- **What to do**:
Each line of the records below needs repeating exactly. Skip the pictures.

Top of Listed records

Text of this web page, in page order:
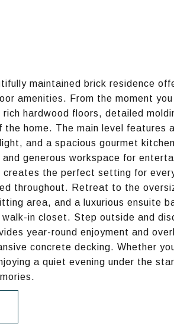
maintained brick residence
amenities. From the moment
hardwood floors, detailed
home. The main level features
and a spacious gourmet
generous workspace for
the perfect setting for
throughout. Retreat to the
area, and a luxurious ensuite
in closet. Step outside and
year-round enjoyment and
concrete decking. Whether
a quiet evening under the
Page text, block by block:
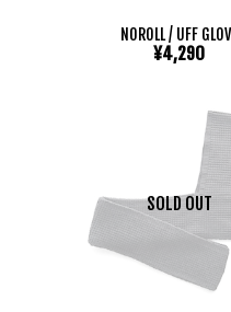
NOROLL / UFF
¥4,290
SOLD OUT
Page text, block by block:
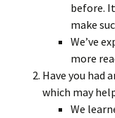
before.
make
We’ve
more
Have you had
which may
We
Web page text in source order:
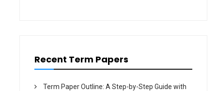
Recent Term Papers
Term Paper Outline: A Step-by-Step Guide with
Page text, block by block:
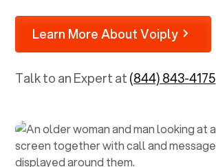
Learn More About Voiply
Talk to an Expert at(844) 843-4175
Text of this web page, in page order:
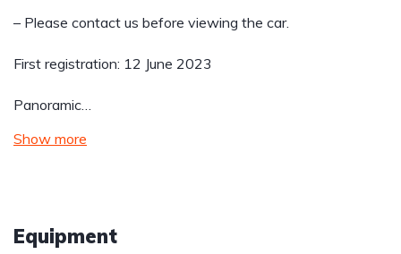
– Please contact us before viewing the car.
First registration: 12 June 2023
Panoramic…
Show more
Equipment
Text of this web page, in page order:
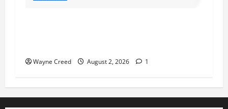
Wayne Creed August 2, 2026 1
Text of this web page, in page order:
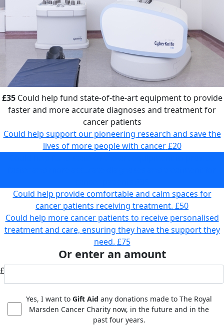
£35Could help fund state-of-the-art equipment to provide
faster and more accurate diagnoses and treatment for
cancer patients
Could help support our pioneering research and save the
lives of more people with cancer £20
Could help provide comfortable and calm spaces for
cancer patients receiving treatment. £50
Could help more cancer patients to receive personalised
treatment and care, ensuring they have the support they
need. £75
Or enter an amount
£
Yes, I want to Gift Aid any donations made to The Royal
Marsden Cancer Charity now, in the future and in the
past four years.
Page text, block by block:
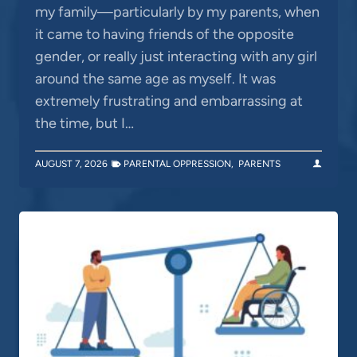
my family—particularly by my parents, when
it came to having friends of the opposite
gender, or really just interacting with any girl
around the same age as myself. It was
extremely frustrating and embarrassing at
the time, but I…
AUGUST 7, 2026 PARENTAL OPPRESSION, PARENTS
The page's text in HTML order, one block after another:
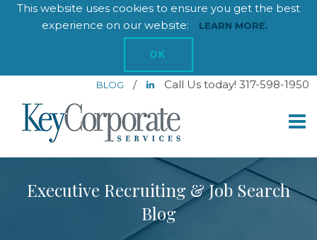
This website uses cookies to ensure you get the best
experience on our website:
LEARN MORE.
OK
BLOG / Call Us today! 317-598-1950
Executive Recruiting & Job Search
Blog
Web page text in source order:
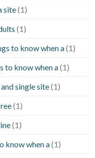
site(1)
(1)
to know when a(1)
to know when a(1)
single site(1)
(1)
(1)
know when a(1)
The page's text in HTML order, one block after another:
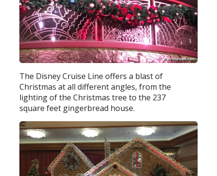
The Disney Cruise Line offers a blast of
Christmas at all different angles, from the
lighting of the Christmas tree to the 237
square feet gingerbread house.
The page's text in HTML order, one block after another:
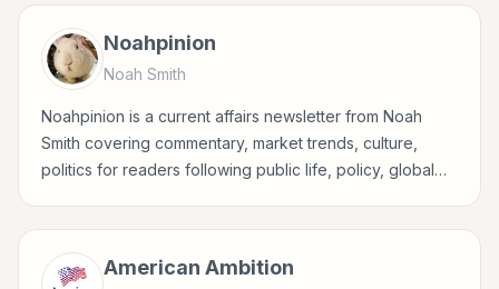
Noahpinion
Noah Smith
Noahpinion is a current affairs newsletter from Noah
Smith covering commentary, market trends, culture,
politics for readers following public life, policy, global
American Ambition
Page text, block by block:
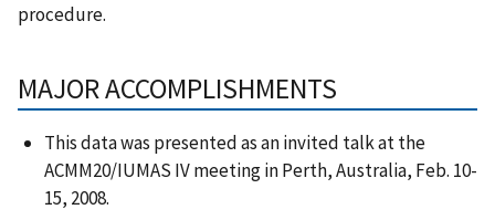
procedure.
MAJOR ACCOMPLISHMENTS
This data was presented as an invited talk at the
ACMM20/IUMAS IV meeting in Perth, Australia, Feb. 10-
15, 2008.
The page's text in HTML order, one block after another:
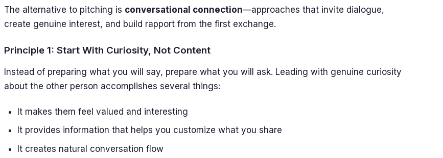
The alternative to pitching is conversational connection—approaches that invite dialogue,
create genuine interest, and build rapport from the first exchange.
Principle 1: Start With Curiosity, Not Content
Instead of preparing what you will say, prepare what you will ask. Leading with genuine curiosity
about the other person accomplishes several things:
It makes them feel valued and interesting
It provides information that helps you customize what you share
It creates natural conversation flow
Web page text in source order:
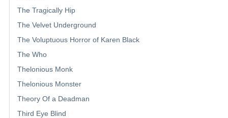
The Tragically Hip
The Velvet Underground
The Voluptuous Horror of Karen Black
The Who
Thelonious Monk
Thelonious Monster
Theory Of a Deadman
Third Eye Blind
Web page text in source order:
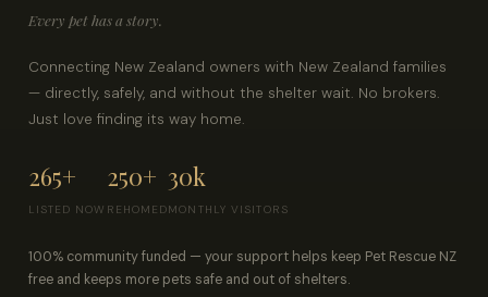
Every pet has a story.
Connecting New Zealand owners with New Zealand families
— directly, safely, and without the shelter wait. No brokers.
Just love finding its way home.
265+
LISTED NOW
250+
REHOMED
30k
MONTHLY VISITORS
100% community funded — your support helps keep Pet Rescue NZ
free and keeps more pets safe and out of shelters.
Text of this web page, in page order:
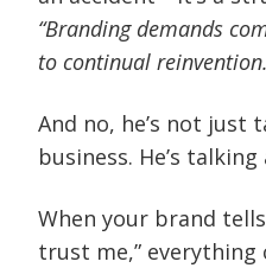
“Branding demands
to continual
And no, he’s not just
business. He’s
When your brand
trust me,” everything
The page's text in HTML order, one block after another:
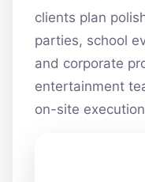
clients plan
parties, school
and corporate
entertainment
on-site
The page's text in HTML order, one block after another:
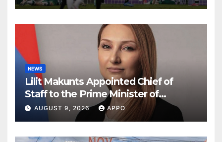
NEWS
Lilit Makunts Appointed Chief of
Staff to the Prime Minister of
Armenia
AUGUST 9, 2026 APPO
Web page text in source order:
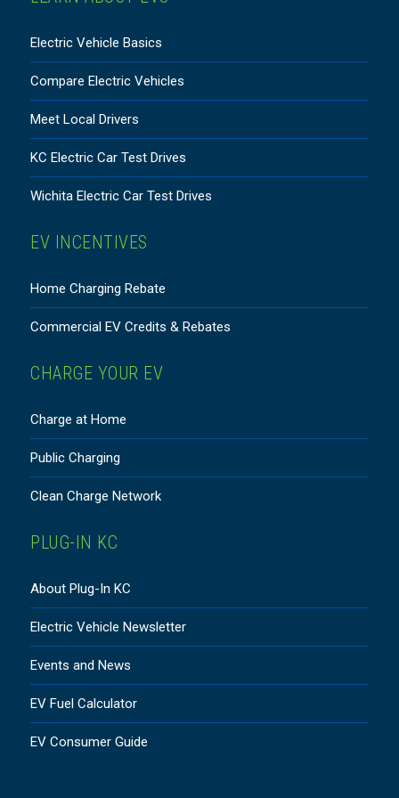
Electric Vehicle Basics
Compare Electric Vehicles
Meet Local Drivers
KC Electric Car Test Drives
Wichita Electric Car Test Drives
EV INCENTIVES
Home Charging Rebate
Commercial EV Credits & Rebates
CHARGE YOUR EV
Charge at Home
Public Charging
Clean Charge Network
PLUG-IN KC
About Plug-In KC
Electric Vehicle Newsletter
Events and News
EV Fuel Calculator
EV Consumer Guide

Bottom of Listed records

- **Response**:
Text of this web page, in page order:
maintained brick residence
amenities. From the moment
hardwood floors, detailed
home. The main level features
and a spacious gourmet
generous workspace for
the perfect setting for
throughout. Retreat to the
area, and a luxurious ensuite
in closet. Step outside and
year-round enjoyment and
concrete decking. Whether
a quiet evening under the
Page text, block by block:
NOROLL / UFF
¥4,290
SOLD OUT
Page text, block by block:
before.
make
We’ve
more
Have you had
which may
We
Web page text in source order:
Recent Term Papers
Term Paper Outline: A Step-by-Step Guide with
Page text, block by block:
Learn More About Voiply
Talk to an Expert at(844) 843-4175
Text of this web page, in page order:
– Please contact us before viewing the car.
First registration: 12 June 2023
Panoramic…
Show more
Equipment
Text of this web page, in page order:
Wayne Creed August 2, 2026 1
Text of this web page, in page order:
£35Could help fund state-of-the-art equipment to provide
faster and more accurate diagnoses and treatment for
cancer patients
Could help support our pioneering research and save the
lives of more people with cancer £20
Could help provide comfortable and calm spaces for
cancer patients receiving treatment. £50
Could help more cancer patients to receive personalised
treatment and care, ensuring they have the support they
need. £75
Or enter an amount
£
Yes, I want to Gift Aid any donations made to The Royal
Marsden Cancer Charity now, in the future and in the
past four years.
Page text, block by block:
my family—particularly by my parents, when
it came to having friends of the opposite
gender, or really just interacting with any girl
around the same age as myself. It was
extremely frustrating and embarrassing at
the time, but I…
AUGUST 7, 2026 PARENTAL OPPRESSION, PARENTS
The page's text in HTML order, one block after another:
This website uses cookies to ensure you get the best
experience on our website:
LEARN MORE.
OK
BLOG / Call Us today! 317-598-1950
Executive Recruiting & Job Search
Blog
Web page text in source order:
site(1)
(1)
to know when a(1)
to know when a(1)
single site(1)
(1)
(1)
know when a(1)
The page's text in HTML order, one block after another:
The Disney Cruise Line offers a blast of
Christmas at all different angles, from the
lighting of the Christmas tree to the 237
square feet gingerbread house.
The page's text in HTML order, one block after another:
Noahpinion
Noah Smith
Noahpinion is a current affairs newsletter from Noah
Smith covering commentary, market trends, culture,
politics for readers following public life, policy, global
American Ambition
Page text, block by block:
procedure.
MAJOR ACCOMPLISHMENTS
This data was presented as an invited talk at the
ACMM20/IUMAS IV meeting in Perth, Australia, Feb. 10-
15, 2008.
The page's text in HTML order, one block after another:
The alternative to pitching is conversational connection—approaches that invite dialogue,
create genuine interest, and build rapport from the first exchange.
Principle 1: Start With Curiosity, Not Content
Instead of preparing what you will say, prepare what you will ask. Leading with genuine curiosity
about the other person accomplishes several things:
It makes them feel valued and interesting
It provides information that helps you customize what you share
It creates natural conversation flow
Web page text in source order:
The Tragically Hip
The Velvet Underground
The Voluptuous Horror of Karen Black
The Who
Thelonious Monk
Thelonious Monster
Theory Of a Deadman
Third Eye Blind
Web page text in source order:
Every pet has a story.
Connecting New Zealand owners with New Zealand families
— directly, safely, and without the shelter wait. No brokers.
Just love finding its way home.
265+
LISTED NOW
250+
REHOMED
30k
MONTHLY VISITORS
100% community funded — your support helps keep Pet Rescue NZ
free and keeps more pets safe and out of shelters.
Text of this web page, in page order:
“Branding demands
to continual
And no, he’s not just
business. He’s
When your brand
trust me,” everything
The page's text in HTML order, one block after another:
clients plan
parties, school
and corporate
entertainment
on-site
The page's text in HTML order, one block after another:
NEWS
Lilit Makunts Appointed Chief of
Staff to the Prime Minister of
Armenia
AUGUST 9, 2026 APPO
Web page text in source order:
Electric Vehicle Basics
Compare Electric Vehicles
Meet Local Drivers
KC Electric Car Test Drives
Wichita Electric Car Test Drives
EV INCENTIVES
Home Charging Rebate
Commercial EV Credits & Rebates
CHARGE YOUR EV
Charge at Home
Public Charging
Clean Charge Network
PLUG-IN KC
About Plug-In KC
Electric Vehicle Newsletter
Events and News
EV Fuel Calculator
EV Consumer Guide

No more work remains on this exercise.